現代アートが一般化しないで特殊化している日本

この頃こちらでよく使う語に、一般化と特殊化があります。たとえば、日本でよく話題になった現代アートフェスティバルです。過疎の地方で、アートを核としたまちづくりイベント。テレビやラジオのトレンド特集ニュースになり、現代アートが街を復興する推進力となる話題でした。

しかし冷静に考えると、ニュースの文脈は地方都市の衰退と、対する東京一極集中です。人類史上最大の都市圏トーキョーにヒト・モノ・カネを集結させる政策で、当然の成り行きでさびれゆく地方郡部が生じ、奥の手として現代アートとタッグを組んだ印象です。現代アートのUターン?。

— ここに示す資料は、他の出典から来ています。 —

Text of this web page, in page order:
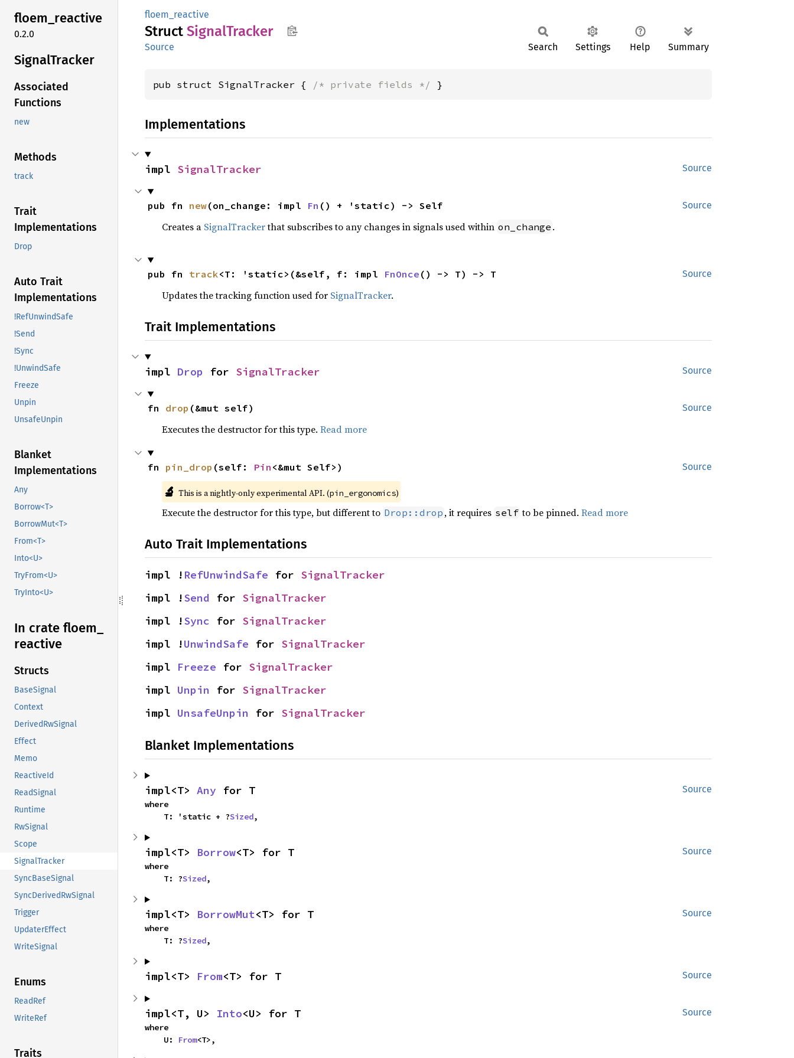
floem_reactive
0.2.0
SignalTracker
Associated
Functions
new
Methods
track
Trait
Implementations
Drop
Auto Trait
Implementations
!RefUnwindSafe
!Send
!Sync
!UnwindSafe
Freeze
Unpin
UnsafeUnpin
Blanket
Implementations
Any
Borrow<T>
BorrowMut<T>
From<T>
Into<U>
TryFrom<U>
TryInto<U>
In crate floem_
reactive
Structs
BaseSignal
Context
DerivedRwSignal
Effect
Memo
ReactiveId
ReadSignal
Runtime
RwSignal
Scope
SignalTracker
SyncBaseSignal
SyncDerivedRwSignal
Trigger
UpdaterEffect
WriteSignal
Enums
ReadRef
WriteRef
Traits
floem_reactive
Struct SignalTracker
Source Search Settings Help Summary
pub struct SignalTracker { /* private fields */ }
Implementations
Source
impl SignalTracker
Source
pub fn new(on_change: impl Fn () + 'static) -> Self
Creates a SignalTrackerthat subscribes to any changes in signals used within on_change .
Source
pub fn track<T: 'static>(&self, f: impl FnOnce () -> T) -> T
Updates the tracking function used for SignalTracker.
Trait Implementations
Source
impl Drop for SignalTracker
Source
fn drop (&mut self)
Executes the destructor for this type. Read more
Source
fn pin_drop (self: Pin <&mut Self>)
🔬 This is a nightly-only experimental API. (pin_ergonomics)
Execute the destructor for this type, but different to Drop::drop , it requires self to be pinned. Read more
Auto Trait Implementations
impl ! RefUnwindSafe for SignalTracker
impl !Send for SignalTracker
impl !Sync for SignalTracker
impl !UnwindSafe for SignalTracker
impl Freeze for SignalTracker
impl Unpin for SignalTracker
impl UnsafeUnpin for SignalTracker
Blanket Implementations
Source
impl<T> Any for T
where
    T: 'static + ?
Sized,
Source
impl<T> Borrow<T> for T
where
    T: ?
Sized,
Source
impl<T> BorrowMut<T> for T
where
    T: ?
Sized,
Source
impl<T> From<T> for T
Source
impl<T, U> Into<U> for T
where
    U:
From<T>,

これを特殊化と呼ぶ根拠は、日本国内で現代美術は今も特別ゲスト扱いされ、たとえば1960年代の「読売アンデパンダン展」から地位が上がっていない点です。現代アートが最近になって台頭してきたみたいなマスコミ扱いですが、半世紀前の現代美術の方が盛り上がっていました。

現代アートは欧米では一般化していて、日本では特殊化しています。日本では日々の暮らしの中に現代アートはなく、あくまでもスペシャルイベントでの出番です。家庭などの身辺に現代作品は見当たらず、遠くへ出向いて出会える棲み分けです。要は、珍しい出し物という地位のままなのです。

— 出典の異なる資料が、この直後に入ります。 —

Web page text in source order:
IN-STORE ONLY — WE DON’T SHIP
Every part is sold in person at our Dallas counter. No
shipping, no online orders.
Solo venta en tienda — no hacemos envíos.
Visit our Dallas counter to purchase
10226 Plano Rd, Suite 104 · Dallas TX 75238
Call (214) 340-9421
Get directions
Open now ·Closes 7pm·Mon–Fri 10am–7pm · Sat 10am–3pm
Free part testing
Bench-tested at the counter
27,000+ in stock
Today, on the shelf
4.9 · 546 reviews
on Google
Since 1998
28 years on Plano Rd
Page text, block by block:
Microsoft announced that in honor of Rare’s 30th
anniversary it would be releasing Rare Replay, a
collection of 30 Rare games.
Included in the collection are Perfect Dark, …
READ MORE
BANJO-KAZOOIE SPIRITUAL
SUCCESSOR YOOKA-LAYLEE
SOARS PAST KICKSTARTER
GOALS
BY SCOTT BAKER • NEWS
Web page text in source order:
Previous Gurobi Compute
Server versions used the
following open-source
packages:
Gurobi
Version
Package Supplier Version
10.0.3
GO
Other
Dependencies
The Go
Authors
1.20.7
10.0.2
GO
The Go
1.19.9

街づくりにアートを使った行政と民間イベントは、実はバブルより前の1980年代に大流行しました。雑誌『ブルータス』の頃。鉄道駅前に銅像やステンレス彫刻をどんどん置いた、いわゆる「彫刻のあるまちづくり」もその一環でした。後に彫刻は撤去され、今は減っていますが。

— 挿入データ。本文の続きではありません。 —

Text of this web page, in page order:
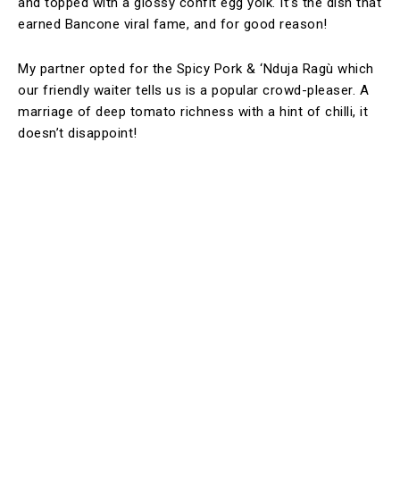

最近の現代アートが過疎の町へ集まるのは、その昔アートの街づくり推進に関わった者からみて、「実を結ばずまたスタートに戻っている」という話です。現代美術は、昔も今もニューカマーのまま。あの頃より都落ちして、地方へ追いやられたみたい。これが特殊化です。ドイツでは現代アートは都市の日常に溶け込み、田舎に隔離されないのに。